This week, my article is dedicated to my book My Solo Wedding in Santorini.
I'm still looking for an agent and a publisher, but if there are two qualities that are rooted in me, they are determination and persistence.

All the decisions, actions I take, no matter how difficult or how long it takes, I always go to the end with conviction and confidence.

And while waiting to be able to make you fully enjoy this book, testimonial of my unusual wedding, all the details and especially the reason for my decision, the Book page (at the top) has been updated 😊.

You’ll find all the excerpts I’ve already shared with you, in previous articles as well as videos.
And of course, the reason for this literary adventure: Why a book?

Most of all, I wanted to thank you for all the love and support you’re giving me on this crazy adventure. You’re the ones who prevent me from giving up, I’m infinitely grateful...

And to show my affection, I decided to share one of the most important chapters of my book.

My story gives some hope & courage. As for the moral, I let you discover it below (entire chapter).

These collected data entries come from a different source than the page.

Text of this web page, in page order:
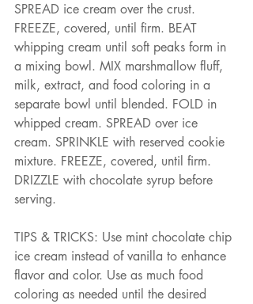
SPREAD ice cream over the crust.
FREEZE, covered, until firm. BEAT
whipping cream until soft peaks form in
a mixing bowl. MIX marshmallow fluff,
milk, extract, and food coloring in a
separate bowl until blended. FOLD in
whipped cream. SPREAD over ice
cream. SPRINKLE with reserved cookie
mixture. FREEZE, covered, until firm.
DRIZZLE with chocolate syrup before
serving.
TIPS & TRICKS: Use mint chocolate chip
ice cream instead of vanilla to enhance
flavor and color. Use as much food
coloring as needed until the desired
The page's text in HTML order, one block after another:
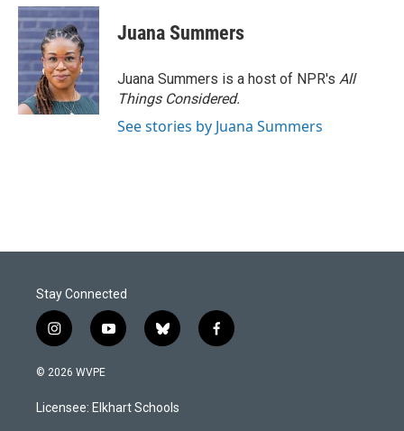
Juana Summers
Juana Summers is a host of NPR's All
Things Considered.
See stories by Juana Summers
Stay Connected
i
n
s
a
g
y
o
u
b
b
l
s
k
f
a
© 2026 WVPE
Licensee: Elkhart Schools
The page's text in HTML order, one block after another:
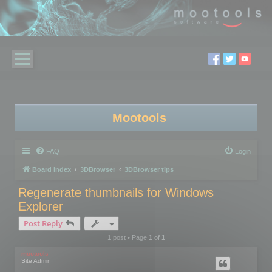
Mootools
FAQ Login
Board index 3DBrowser 3DBrowser tips
Regenerate thumbnails for Windows
Explorer
Post Reply
1 post • Page 1of 1
mootools
Site Admin
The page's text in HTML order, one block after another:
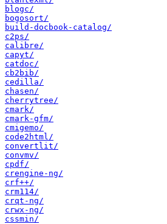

(For your understanding of the excerpt, know that my ex-fiancé is called E)
 
 
Enjoy,
​
Have a fantastic week!
 
Love & Joy,
L.

My Solo Wedding in Santorini or How I Saved My Life
by Laëtitia Nguyen

Chapter: Moral
"Our greatest glory is not in never falling, but in rising every time we fall." -Confucius

I am often asked how I felt on the wedding day, and if I thought of E, if I had regrets or sorrow. Yes, I thought of him when I got up that morning, I thought that he had made the mistake of his life. I felt deeply lonely at that moment, but absolutely convinced that marrying myself was the right thing to do.
 
Planning a wedding is extremely enjoyable, even if stressful because we want to do our best and satisfy everyone. Being able to project myself into a happy and hopeful event, this is what helped me to cope for three months. All these beautiful services reserved, this extraordinary place, my outfit with so many wonderful accessories, this was what made me get up every morning.
 
“How are you staying positive?”
“I have no other choice ...”
 
Having a purpose is fundamental after a breakup, especially do not give yourself time to feel sorry for yourself, it does not prevent pain or tears, but it helps not to collapse. Some people take refuge in work, I preferred to focus on myself only. My personal life had just crumbled, I had decided to devote fully to myself for the rest of the year. I was going to put my energy to the benefit of my quest for happiness, all those things that I wanted to accomplish and that I kept postponing. Taking time for me, thinking about what I really expected from life, what would make me happy again, the things I was dreaming of, but also what I would like to do in the near future and more distant, either personally or professionally. Above all, listening to my heart and asking what it wanted, taking time for my feelings, letting my emotions express themselves. Then, to this year I added twelve more months, and a few more ...
 
James Arthur's "Recovery" describes how alone one is to rebuild oneself, one must seek strength within to recover. Healing is up to us.
 
I did not have a predetermined to-do-list, first I needed to rest, to relax, to meet new people, to enjoy life for sure, with even more fear attached to the heart, but this unwavering determination, that I will know how to stretch my limits again and again. You must already know yourself and understand your expectations before taking decisions. A wonderful period of introspection began, writing with.
 
I had lived many years away from my family and friends, I wanted to spend time with them, see their children growing up, create new memories, make tons of photos. More than ever, love from my loved ones was vital to go through this period of grief.
During the press interviews I kept saying how much life was a gift and that we had to enjoy it. There are always several angles to see things, and I learned to look from every angle and choose the most positive of them. In addition, when we think about it, there are a lot of little things that make us smile every day, you just must learn to open your eyes and your heart.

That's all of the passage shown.